Town sheriff and lifelong friend to Maggie and her family.  His mother was an abusive schizophrenic. Jake would spend time at the Sloans to get away from his mother.  He is a little shorter than Maggie likes her men, and he’s bit craggy, and rough around the edges, but is in pretty good shape and is attractive in his own way.  He has a peculiar habit of raking his fingers through his hair when under stress.  
Jake, the same age as Maggie, has been in love with Maggie since they were both in the eighth grade, but Maggie never returns his affection. After she leaves town to attend UCLA, Jake meets a lovely woman. They marry, but she contracts breast cancer and dies. Once he has worked through his initial grief, Jake sets his intention back on Maggie, and when she retires and returns to Wicklow, he pursues her again.  She rebuffs his advances, and he’s heartbroken.  
When a series of child murders occur in Wicklow, Jake talks Maggie into joining the reserves to work with him on the case, so they end up working very close together.

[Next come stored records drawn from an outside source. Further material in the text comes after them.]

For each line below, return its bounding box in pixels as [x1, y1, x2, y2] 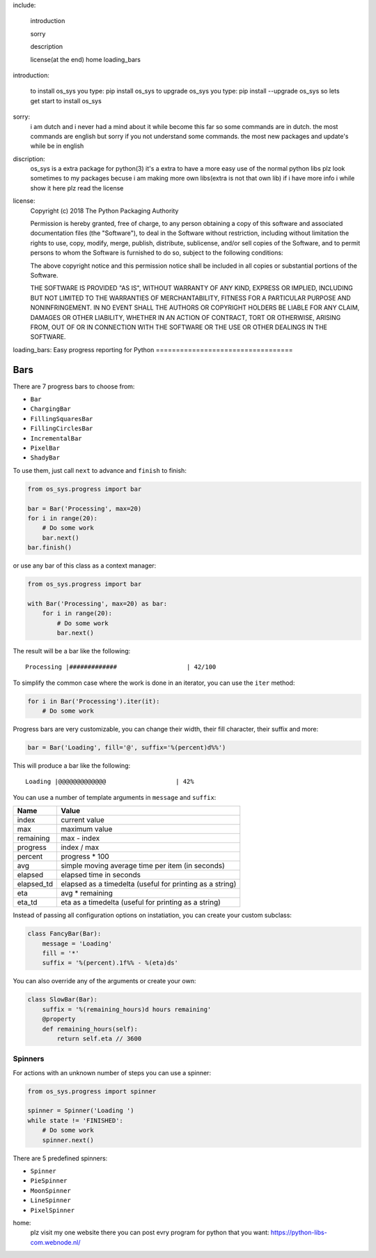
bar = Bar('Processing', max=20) [27, 504, 142, 513]
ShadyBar [30, 454, 61, 462]
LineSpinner [30, 1197, 71, 1204]
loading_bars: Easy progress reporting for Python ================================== [13, 345, 293, 354]
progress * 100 [60, 851, 109, 861]
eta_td [17, 897, 38, 907]
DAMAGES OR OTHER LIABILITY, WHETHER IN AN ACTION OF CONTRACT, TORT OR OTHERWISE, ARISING [30, 313, 341, 321]
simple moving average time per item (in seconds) [60, 861, 226, 871]
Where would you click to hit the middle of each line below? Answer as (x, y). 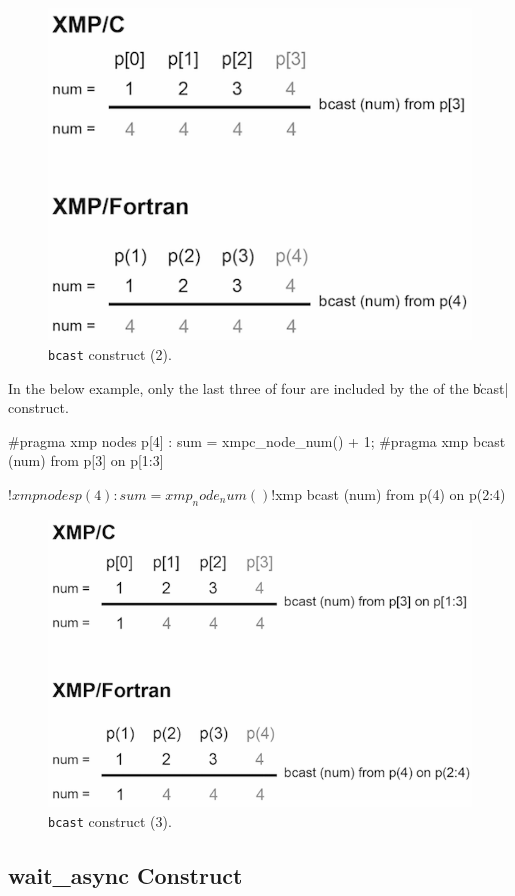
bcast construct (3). (110, 821)
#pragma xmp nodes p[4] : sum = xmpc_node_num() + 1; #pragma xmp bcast (257, 440)
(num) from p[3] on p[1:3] (86, 460)
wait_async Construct (125, 875)
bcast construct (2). (110, 354)
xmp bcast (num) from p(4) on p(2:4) (390, 494)
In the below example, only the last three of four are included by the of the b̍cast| (258, 387)
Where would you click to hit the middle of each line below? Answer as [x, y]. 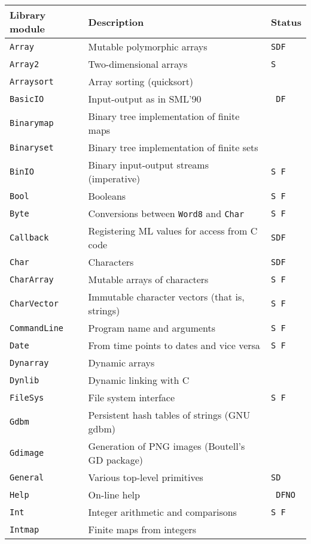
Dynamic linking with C [139, 380]
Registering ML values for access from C [173, 231]
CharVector [34, 303]
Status [286, 22]
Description [116, 22]
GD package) [116, 460]
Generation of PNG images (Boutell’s [167, 446]
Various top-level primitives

Jake is more moderate and easy-going than Maggie. He’s got a good sense of humor.  He drinks, but not to excess.  He’s well-grounded.  His only real weakness is his passion for Maggie.  He lives alone in a small house behind the sheriff’s station, with meager belongings, because like Maggie, he doesn’t much care for material things.  

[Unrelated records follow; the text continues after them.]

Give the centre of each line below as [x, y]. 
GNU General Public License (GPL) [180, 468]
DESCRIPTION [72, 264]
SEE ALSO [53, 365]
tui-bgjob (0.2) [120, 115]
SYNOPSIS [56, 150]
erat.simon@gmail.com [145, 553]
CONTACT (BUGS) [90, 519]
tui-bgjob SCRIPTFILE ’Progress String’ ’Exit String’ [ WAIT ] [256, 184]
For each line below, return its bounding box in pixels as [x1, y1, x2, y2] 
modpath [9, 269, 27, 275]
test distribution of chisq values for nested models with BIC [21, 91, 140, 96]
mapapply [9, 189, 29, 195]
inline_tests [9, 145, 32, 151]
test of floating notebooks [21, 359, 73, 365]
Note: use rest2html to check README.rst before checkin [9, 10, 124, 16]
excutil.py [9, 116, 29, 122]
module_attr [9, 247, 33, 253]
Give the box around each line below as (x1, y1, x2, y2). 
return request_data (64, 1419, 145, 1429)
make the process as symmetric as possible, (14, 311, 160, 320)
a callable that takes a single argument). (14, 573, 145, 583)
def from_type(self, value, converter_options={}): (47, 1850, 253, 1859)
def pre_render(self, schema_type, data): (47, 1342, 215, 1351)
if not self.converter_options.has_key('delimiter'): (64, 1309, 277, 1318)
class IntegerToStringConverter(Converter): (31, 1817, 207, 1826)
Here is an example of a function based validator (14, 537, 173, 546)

He’s getting weary of being the sheriff. He thinks he’s getting too old for the job, and would like to retire to write crime novels.  



About the Author

Peggy A. Wheeler is published under the names of Peggy A. Wheeler, Peggy Wheeler and Peggy Dembicer. Her non-fiction articles and poetry have appeared in a number of national
magazines and anthologies. She has written for Llewellyn Worldwide. Most recently, she her short story Mama’s Special Stew appears in WOMEN WRITING THE WEIRD II: Dreadful
Daughters, by Dog Horn Press.

Her B.A. in English Literature is from U.C.L.A. Her M.A. in English with a Creative Writing emphasis is from California State University at Northridge. While attending U.C.L.A., Peggy
was one of only twelve students (and the only undergraduate) chosen to study with Robert Pinsky, former Poet Laureate of the United States. She won first prize awards for two of her
poems from an Evergreen Women’s Press nation wide poetry contest. Her poetry received honorable mentions from the judges of a Los Angeles Poetry Festival and The Academy of
American Poets. Peggy’s poem Du Fu was nominated for a Rhysling award for Best Science Fiction Poem. Her manuscript for THE RAVEN’S DAUGHTER was a top ten finalist in the 2014 CCC Great Novel contest.